> TASK DIRECTIONS
Your reply should set down word for word each line below from the one with "The page's text" through the final line, both included, but none of the pictures.

Top of SUPPLIED INFORMATION

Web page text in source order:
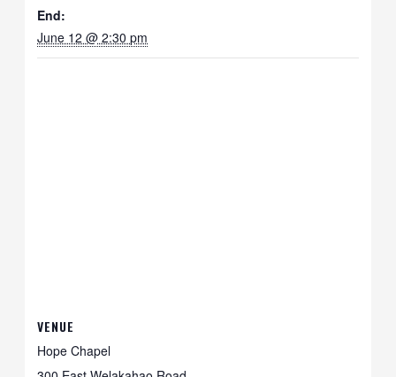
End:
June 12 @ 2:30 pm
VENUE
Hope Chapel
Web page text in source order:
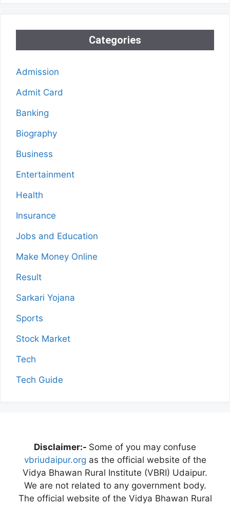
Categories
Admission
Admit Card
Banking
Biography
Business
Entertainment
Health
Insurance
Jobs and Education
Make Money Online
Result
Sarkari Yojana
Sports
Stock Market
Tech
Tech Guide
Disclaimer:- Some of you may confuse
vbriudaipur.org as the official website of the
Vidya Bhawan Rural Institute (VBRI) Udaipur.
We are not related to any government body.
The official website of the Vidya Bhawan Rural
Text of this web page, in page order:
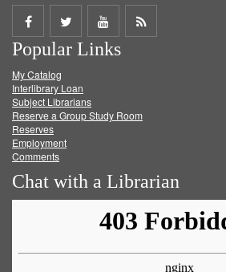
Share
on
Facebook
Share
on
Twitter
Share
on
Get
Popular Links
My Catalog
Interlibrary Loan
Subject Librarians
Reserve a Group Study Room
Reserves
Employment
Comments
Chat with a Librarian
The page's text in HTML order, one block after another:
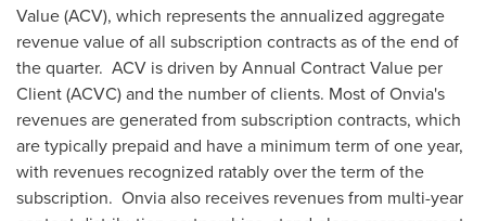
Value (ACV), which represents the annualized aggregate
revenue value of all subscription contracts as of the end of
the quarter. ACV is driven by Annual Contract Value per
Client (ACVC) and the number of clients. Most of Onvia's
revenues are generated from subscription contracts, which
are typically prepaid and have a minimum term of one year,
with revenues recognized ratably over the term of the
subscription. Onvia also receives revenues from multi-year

Bottom of SUPPLIED INFORMATION

> PROBLEM SOLUTION
The page's text in HTML order, one block after another:
Value (ACV), which represents the annualized aggregate
revenue value of all subscription contracts as of the end of
the quarter. ACV is driven by Annual Contract Value per
Client (ACVC) and the number of clients. Most of Onvia's
revenues are generated from subscription contracts, which
are typically prepaid and have a minimum term of one year,
with revenues recognized ratably over the term of the
subscription. Onvia also receives revenues from multi-year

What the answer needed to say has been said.